Kerala government’s suspension of two IAS officers – Kerala Industries and Commerce Director K Gopalakrishnan and Agriculture Department Special Secretary N Prasanth – is yet another evidence of how deep communal poison has infected the country’s body politic. What causes alarm is that religion, as famously articulated by Karl Marx, turns out to be the opium not simply of the masses, as a section of the highly educated class in the country too appears to be not immune to this addiction. Last year, top scientists of the Indian Space Research Organisation (ISRO) unabashedly displayed their blind religious faith mixing it with the pursuit of science promoted by the government flouting the Constitution in which there is no place for any particular religion regarded as a person’s private article of faith.
Gopalakrishnan, a 2013-batch officer, has courted controversy this month following the formation of a WhatsApp group called “Mallu Hindu Officers.” Prasanth, a 2007-batch officer, caused a commotion during the past three days making multiple posts in the social media against another IAS officer, Additional Chief Secretary A Jayathilak, calling him a reporter of a well known newspaper for articles critical of him appearing in it.
The Kerala government took the punitive action based on reports from Chief Secretary Sarada Muraleedharan. The Revenue Minister K Rajan made it clear that the government would “not allow officials to act as they feel” and that they are bound to “work as per norms and procedure.”
The controversy snowballed after the “Mallu Hindu Officers” group was formed 30 October adding the names of several senior IAS officers, who were Hindoo, as its members. However, it was deleted within hours of its creation as several officers vehemently questioned the propriety of such a group. Days later, Gopalakrishnan filed a police complaint claiming that the group was created after his phone was hacked and that several other groups, including one called “Mallu Muslim Officers,” had also been created.
However, it appears such a plea was Gopalakrishnan’s after thought. For, the order suspending him said that a police investigation revealed there was “no evidence indicating that the device was hacked” as had been claimed. It is also revealed that repeated ‘factory reset’ of the mobile phone was done by Gopalakrishnan himself before submitting his phones for forensic examination. This technique is used to delete the existing data of a mobile in its entirety.
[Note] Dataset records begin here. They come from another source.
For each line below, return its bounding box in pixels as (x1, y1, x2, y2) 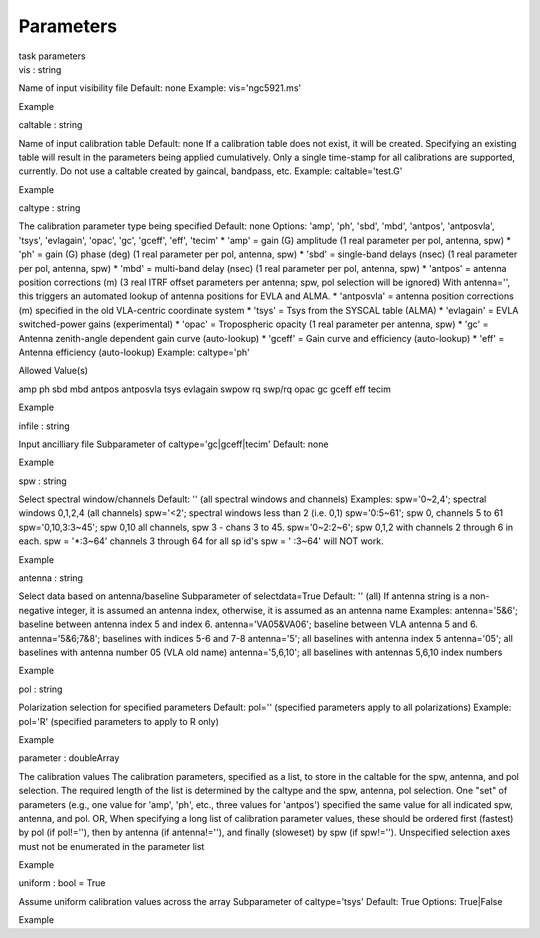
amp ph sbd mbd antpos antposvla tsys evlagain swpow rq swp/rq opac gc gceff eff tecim (18, 383, 392, 395)
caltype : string (18, 202, 81, 214)
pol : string (18, 683, 63, 695)
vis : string (18, 63, 62, 75)
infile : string (18, 420, 70, 432)
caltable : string (18, 119, 83, 131)
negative (18, 604, 55, 616)
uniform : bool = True (18, 877, 106, 889)
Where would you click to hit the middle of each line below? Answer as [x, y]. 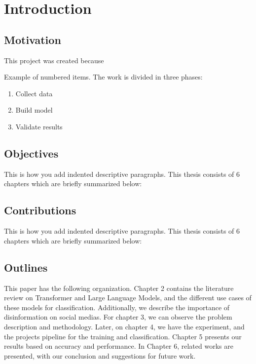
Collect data [34, 93]
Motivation [33, 39]
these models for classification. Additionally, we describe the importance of [117, 307]
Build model [34, 110]
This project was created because [54, 60]
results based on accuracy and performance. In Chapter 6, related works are [119, 346]
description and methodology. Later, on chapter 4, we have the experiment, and [124, 326]
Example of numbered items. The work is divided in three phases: [103, 77]

The report shows the officer in a sinister light.
The government order on the suspension shows it is of the view that the WhatsApp group “was intended to foment division, sow disunity and break the solidarity within the cadres of the All India Services in the state.” It was also prima facie found to be creating communal formations and alignments within the cadres of the All India Services in the state.
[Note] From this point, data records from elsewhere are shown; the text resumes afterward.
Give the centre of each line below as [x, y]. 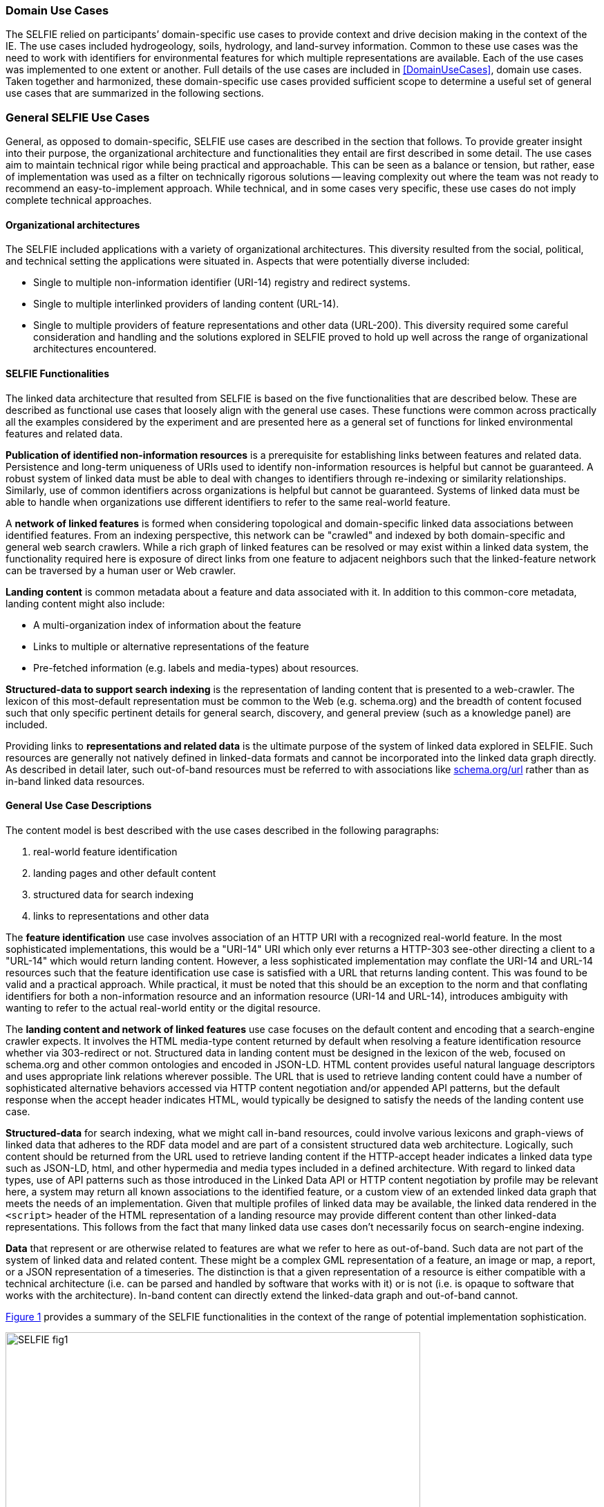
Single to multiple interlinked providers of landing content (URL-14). [186, 304]
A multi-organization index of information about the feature [167, 625]
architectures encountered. [95, 349]
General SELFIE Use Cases [78, 117]
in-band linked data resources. [75, 781]
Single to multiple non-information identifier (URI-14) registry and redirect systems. [222, 283]
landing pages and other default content [125, 873]
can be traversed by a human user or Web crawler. [121, 570]

This is indeed a damning report and confirms what is long been believed that communal parties have been trying to invade the state apparatus through indoctrination of the police and administrative cadres so as to take political control through them. Nothing can be more dangerous for the country since an administration biased towards any one religious faith not only runs counter to the country’s laws and Constitution, but is capable of doing gross injustice to the populace owing allegiance to different religious faiths and practices. Today some may favour Hindoos but when real trouble starts the same mindset could veer elsewhere, in support of some other beliefs. Historically, it has always been observed that internal sabotage alone had been responsible for the defeat of Indian kings in wars against outsiders. Unfortunately, there existed no minorities to blame at those historical times.
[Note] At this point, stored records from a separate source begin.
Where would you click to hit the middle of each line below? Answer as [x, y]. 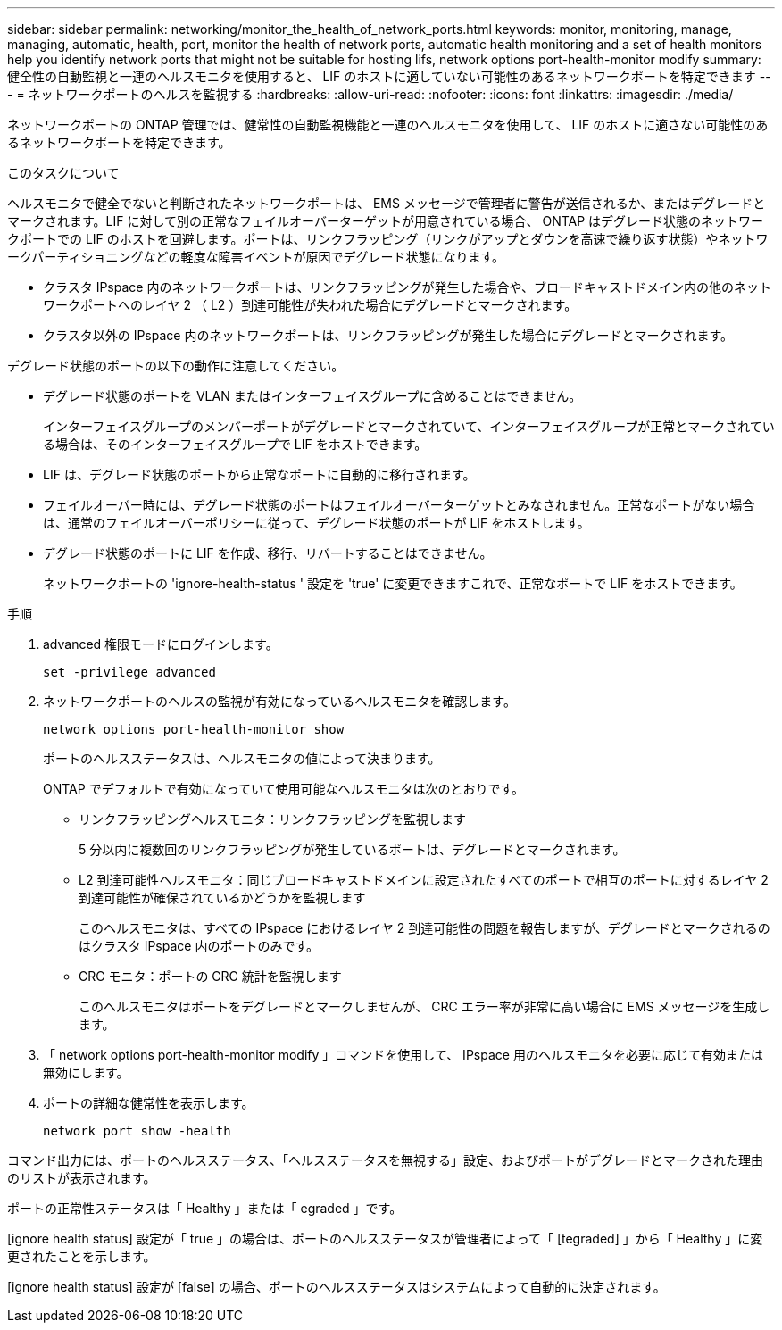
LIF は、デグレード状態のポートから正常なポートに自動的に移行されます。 [259, 474]
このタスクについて [63, 173]
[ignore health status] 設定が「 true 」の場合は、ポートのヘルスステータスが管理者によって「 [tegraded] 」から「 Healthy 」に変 [385, 1239]
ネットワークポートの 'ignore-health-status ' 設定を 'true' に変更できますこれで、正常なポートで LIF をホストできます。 [393, 583]
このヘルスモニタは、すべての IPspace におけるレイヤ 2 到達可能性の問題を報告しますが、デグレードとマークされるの [424, 928]
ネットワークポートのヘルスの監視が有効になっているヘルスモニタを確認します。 [279, 701]
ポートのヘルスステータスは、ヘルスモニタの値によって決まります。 [242, 758]
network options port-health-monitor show [194, 729]

The country had been in the eye of a storm when ISRO scientists, including chairman S Somanath, visited Hindoo temples before the launch of the Chandrayaan-3 mission. Religious dogma is anathema to scientific temper. That is what the nation deserves and desires. A former ISRO chairman G Madhavan Nair even went to the length of justifying the scientists’ action by distorting Albert Einstein’s belief in God. Nair said that even great scientists such as Einstein were of the view that there is something beyond the visible universe and referred to it as God or creator. However, Einstein said: “I believe in Spinoza’s God who reveals himself in the orderly harmony of what exists, not in a God who concerns himself with the fates and actions of human beings.”
The Kerala episode needs to be understood well. The attitude and actions of those bureaucrats needs to be dealt with firmly and in an exemplary manner so as to ensure the sanctity of the Constitution and prevent government officers – bureaucrats or scientists – from mixing religion with public service for which they get their salaries with the money provided by the country’s tax-payers who are of every caste, religion and creed.